Records for this task:
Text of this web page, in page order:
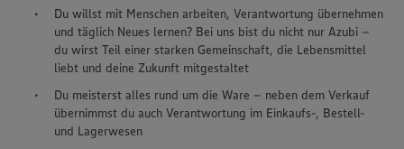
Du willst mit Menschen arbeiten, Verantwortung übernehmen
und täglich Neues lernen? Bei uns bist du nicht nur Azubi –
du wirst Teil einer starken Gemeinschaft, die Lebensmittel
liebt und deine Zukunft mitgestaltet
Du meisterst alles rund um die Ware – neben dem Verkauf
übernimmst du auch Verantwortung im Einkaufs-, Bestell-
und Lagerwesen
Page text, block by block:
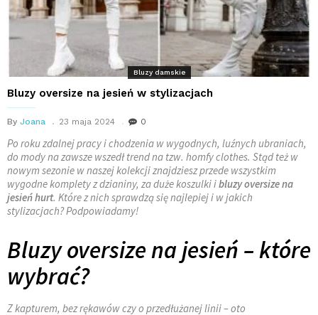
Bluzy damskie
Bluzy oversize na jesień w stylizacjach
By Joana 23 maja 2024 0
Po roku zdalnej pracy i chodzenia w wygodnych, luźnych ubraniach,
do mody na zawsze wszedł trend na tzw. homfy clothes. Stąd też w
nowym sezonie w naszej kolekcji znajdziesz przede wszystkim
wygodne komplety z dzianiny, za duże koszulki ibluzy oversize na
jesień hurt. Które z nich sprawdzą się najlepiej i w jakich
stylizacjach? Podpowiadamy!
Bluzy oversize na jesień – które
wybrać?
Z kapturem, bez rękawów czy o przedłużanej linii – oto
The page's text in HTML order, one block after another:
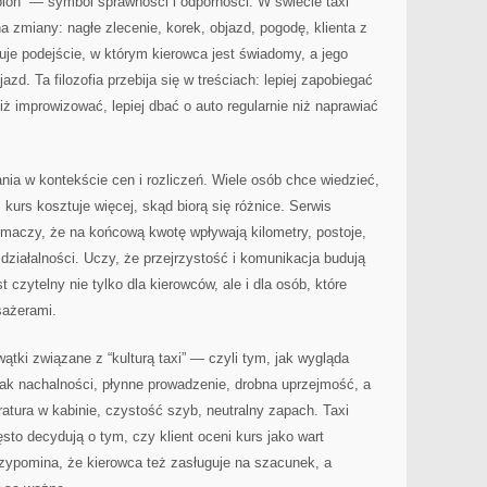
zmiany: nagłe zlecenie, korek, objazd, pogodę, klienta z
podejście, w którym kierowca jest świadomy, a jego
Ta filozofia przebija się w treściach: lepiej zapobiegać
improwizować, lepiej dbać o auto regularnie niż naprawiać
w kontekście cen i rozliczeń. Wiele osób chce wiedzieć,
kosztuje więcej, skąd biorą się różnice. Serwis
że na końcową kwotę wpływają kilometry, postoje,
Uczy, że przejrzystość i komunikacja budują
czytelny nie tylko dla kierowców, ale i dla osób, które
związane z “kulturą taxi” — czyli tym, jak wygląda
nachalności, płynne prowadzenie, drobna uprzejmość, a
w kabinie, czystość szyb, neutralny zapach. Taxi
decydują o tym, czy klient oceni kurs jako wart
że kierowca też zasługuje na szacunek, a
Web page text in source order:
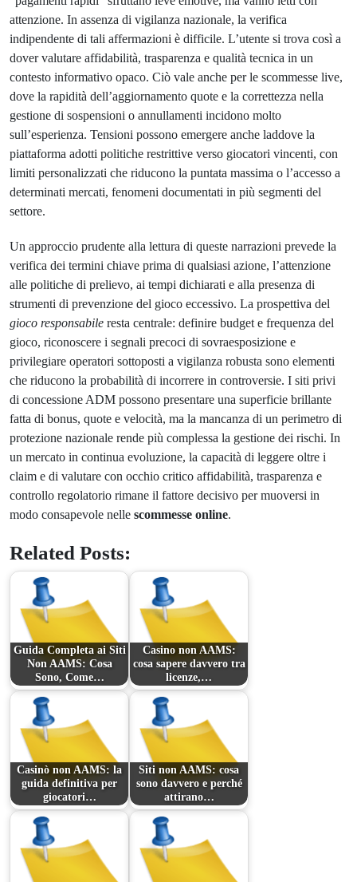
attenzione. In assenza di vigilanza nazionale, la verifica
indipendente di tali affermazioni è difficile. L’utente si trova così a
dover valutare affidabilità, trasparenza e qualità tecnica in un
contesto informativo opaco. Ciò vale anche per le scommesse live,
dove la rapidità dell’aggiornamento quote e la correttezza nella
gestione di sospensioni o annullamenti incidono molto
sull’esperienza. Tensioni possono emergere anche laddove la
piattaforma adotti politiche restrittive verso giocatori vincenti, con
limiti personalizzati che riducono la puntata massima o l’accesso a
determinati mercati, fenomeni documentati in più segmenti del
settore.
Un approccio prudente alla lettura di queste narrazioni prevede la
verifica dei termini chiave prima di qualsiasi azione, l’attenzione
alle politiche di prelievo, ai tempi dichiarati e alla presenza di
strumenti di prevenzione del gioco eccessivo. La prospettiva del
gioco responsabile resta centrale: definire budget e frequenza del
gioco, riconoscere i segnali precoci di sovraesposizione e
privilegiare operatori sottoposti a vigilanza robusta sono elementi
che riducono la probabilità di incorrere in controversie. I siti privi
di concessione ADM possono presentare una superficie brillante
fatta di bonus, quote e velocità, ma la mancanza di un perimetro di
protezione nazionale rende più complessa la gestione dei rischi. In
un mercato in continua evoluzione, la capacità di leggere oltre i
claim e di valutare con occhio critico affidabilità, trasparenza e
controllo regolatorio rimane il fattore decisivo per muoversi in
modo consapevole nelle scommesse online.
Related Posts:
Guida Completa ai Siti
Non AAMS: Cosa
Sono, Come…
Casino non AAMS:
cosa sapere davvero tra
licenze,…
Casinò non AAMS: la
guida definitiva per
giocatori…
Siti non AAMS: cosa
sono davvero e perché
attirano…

Problem statement:
Show me every line of the entries above that holds "valutare".

Task output:
dover valutare affidabilità, trasparenza e qualità tecnica in un
claim e di valutare con occhio critico affidabilità, trasparenza e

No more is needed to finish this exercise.